Beatles song ‘Paperback Writer’ is Meta

Brian G. McHale, US academic and literary theorist, says with The Beatles Paperback writer’s release in 1966 “meta ‘arrived’ in our lives”. For me it was about 30 years later, and yet probably my first memorable ‘meta’ experience when hearing it at age 12 or 13, and probably thanks to my step-father, Keith.

The song is about a man who is writing a book about a man who is writing a book, with the first verse being the ‘top level narrative’, in the first person, and the second verse ‘falling down’ into the content level, talking about ‘a man who wants to be a paperback writer’.

Take a look at the lyrics for yourself…

Paperback writer, The Beatles

Dear Sir or Madam, will you read my book?

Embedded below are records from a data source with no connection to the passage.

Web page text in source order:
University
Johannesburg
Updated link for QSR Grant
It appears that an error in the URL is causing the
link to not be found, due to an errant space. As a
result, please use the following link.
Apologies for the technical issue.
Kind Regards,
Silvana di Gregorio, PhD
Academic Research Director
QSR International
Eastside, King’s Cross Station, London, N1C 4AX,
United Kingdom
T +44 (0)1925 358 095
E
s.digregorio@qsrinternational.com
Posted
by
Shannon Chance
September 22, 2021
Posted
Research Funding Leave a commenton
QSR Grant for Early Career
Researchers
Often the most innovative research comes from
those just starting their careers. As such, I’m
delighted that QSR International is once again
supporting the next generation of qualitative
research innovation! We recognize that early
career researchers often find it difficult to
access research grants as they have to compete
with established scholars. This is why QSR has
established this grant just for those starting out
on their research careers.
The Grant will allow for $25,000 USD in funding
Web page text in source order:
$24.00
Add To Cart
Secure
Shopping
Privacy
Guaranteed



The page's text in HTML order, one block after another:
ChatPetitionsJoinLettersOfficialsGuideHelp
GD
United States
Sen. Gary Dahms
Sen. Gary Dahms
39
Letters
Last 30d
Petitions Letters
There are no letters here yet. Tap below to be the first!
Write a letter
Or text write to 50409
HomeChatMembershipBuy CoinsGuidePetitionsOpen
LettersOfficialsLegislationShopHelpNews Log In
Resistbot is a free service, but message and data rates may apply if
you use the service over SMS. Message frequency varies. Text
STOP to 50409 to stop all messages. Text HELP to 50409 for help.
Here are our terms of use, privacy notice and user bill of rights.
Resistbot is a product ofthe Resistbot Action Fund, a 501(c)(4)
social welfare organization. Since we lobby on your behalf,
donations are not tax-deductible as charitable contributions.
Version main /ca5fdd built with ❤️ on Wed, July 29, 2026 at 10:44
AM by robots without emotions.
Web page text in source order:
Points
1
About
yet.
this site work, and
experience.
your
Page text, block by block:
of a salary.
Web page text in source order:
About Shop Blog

It took me years to write, will you take a look?

It’s based on a novel by a man named Lear

And I need a job, so I want to be a paperback writer

Paperback writer

It’s the dirty story of a dirty man

And his clinging wife doesn’t understand

His son is working for the Daily Mail

It’s a steady job but he wants to be a paperback writer

—-

As you can see, within two verses we ‘fall’ down into another level, a story within a story.

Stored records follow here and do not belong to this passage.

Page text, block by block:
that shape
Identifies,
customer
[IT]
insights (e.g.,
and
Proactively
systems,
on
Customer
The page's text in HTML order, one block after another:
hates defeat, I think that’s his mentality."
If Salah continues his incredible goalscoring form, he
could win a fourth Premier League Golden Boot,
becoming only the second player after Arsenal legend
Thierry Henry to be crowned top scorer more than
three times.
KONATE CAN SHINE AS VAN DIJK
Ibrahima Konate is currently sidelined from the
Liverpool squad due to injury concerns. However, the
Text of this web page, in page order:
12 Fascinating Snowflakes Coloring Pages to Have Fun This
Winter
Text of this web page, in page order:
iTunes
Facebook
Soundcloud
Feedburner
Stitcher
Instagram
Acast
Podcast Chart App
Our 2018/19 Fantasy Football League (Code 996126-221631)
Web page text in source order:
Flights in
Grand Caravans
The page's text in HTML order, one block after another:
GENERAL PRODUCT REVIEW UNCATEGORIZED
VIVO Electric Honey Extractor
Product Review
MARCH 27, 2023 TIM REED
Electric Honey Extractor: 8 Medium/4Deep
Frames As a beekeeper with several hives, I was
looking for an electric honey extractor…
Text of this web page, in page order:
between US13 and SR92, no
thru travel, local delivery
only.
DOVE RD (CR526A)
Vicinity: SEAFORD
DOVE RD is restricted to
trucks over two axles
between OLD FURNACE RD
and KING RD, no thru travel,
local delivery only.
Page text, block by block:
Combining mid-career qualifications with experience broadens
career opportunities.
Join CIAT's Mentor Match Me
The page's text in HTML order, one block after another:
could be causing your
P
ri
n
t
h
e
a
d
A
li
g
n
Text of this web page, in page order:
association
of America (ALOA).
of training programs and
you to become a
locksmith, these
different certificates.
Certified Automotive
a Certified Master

There is also the possibility that just like a many of Escher’s images, we find ourselves to be both the subject and the object of the story i.e. almost as if he is actually singing about himself – going around in circles as the ‘waterfall falls’, but this may be unnecessarily complicating it for now.

What is certain is that we have a ‘meta’ frame within which another narrative is told.

We see this device over and over, in different forms.

In 1999 a band named Semisonic released ‘Secret Smile’, with a video of the lead singer being filmed whilst he is filming his girlfriend in their apartment, before taking the story to the street; at the end they return to the apartment to watch what he had been filming.

This is a close approximation to the Droste effect, where an image is replicated to include the original. ‘Droste’ creates ‘meta’ as the image is beyond the last, and originally in a design of packaging for drinking powder for a Dutch brand of cocoa (designed by Jan Misset in 1904).

We also see this principle emerge clearly in 1969 with Pink Floyd’s album cover for “Ummaguna”.

This has the same ‘feel’ as Droste, but goes further too, with what appears to be a picture on the wall, containing an image of the picture, containing an image of the picture, containing an image of the picture. Each time there is a subtle difference at the ‘lower level’, which is probably most clearly shown by the ‘hat’ that is moving around between the band’s members, but other differences are throughout.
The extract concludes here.